Records from a dataset:
★ ★ ★ ★
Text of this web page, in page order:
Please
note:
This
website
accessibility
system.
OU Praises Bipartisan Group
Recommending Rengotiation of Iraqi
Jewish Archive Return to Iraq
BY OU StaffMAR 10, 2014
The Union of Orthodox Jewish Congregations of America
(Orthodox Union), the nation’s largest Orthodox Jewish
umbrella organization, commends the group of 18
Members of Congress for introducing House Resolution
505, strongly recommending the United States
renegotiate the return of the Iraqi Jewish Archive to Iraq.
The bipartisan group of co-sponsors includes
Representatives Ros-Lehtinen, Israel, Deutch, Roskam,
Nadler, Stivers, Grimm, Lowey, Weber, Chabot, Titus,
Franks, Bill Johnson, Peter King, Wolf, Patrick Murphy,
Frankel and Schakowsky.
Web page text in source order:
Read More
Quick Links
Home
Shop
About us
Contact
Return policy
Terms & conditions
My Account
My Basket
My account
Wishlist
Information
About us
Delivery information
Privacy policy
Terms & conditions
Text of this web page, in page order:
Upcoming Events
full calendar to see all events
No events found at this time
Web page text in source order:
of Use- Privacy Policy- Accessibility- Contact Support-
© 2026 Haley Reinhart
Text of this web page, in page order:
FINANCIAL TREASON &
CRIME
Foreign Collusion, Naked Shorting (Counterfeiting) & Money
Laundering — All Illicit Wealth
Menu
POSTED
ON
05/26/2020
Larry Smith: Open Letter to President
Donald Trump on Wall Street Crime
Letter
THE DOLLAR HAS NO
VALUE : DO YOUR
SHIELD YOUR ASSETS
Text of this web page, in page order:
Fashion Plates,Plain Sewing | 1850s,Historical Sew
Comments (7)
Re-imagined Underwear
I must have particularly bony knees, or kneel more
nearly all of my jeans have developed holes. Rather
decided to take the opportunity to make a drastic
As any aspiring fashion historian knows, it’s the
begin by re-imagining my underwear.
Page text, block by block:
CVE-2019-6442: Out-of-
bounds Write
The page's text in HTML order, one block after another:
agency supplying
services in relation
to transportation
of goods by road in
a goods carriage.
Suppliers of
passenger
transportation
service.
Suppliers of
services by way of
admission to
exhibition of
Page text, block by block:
★ ★ ★ ★
→ What you have to do: Take the entries above and repeat them. Alter nothing.

→ Response:
Text of this web page, in page order:
Please
note:
This
website
accessibility
system.
OU Praises Bipartisan Group
Recommending Rengotiation of Iraqi
Jewish Archive Return to Iraq
BY OU StaffMAR 10, 2014
The Union of Orthodox Jewish Congregations of America
(Orthodox Union), the nation’s largest Orthodox Jewish
umbrella organization, commends the group of 18
Members of Congress for introducing House Resolution
505, strongly recommending the United States
renegotiate the return of the Iraqi Jewish Archive to Iraq.
The bipartisan group of co-sponsors includes
Representatives Ros-Lehtinen, Israel, Deutch, Roskam,
Nadler, Stivers, Grimm, Lowey, Weber, Chabot, Titus,
Franks, Bill Johnson, Peter King, Wolf, Patrick Murphy,
Frankel and Schakowsky.
Web page text in source order:
Read More
Quick Links
Home
Shop
About us
Contact
Return policy
Terms & conditions
My Account
My Basket
My account
Wishlist
Information
About us
Delivery information
Privacy policy
Terms & conditions
Text of this web page, in page order:
Upcoming Events
full calendar to see all events
No events found at this time
Web page text in source order:
of Use- Privacy Policy- Accessibility- Contact Support-
© 2026 Haley Reinhart
Text of this web page, in page order:
FINANCIAL TREASON &
CRIME
Foreign Collusion, Naked Shorting (Counterfeiting) & Money
Laundering — All Illicit Wealth
Menu
POSTED
ON
05/26/2020
Larry Smith: Open Letter to President
Donald Trump on Wall Street Crime
Letter
THE DOLLAR HAS NO
VALUE : DO YOUR
SHIELD YOUR ASSETS
Text of this web page, in page order:
Fashion Plates,Plain Sewing | 1850s,Historical Sew
Comments (7)
Re-imagined Underwear
I must have particularly bony knees, or kneel more
nearly all of my jeans have developed holes. Rather
decided to take the opportunity to make a drastic
As any aspiring fashion historian knows, it’s the
begin by re-imagining my underwear.
Page text, block by block:
CVE-2019-6442: Out-of-
bounds Write
The page's text in HTML order, one block after another:
agency supplying
services in relation
to transportation
of goods by road in
a goods carriage.
Suppliers of
passenger
transportation
service.
Suppliers of
services by way of
admission to
exhibition of
Page text, block by block:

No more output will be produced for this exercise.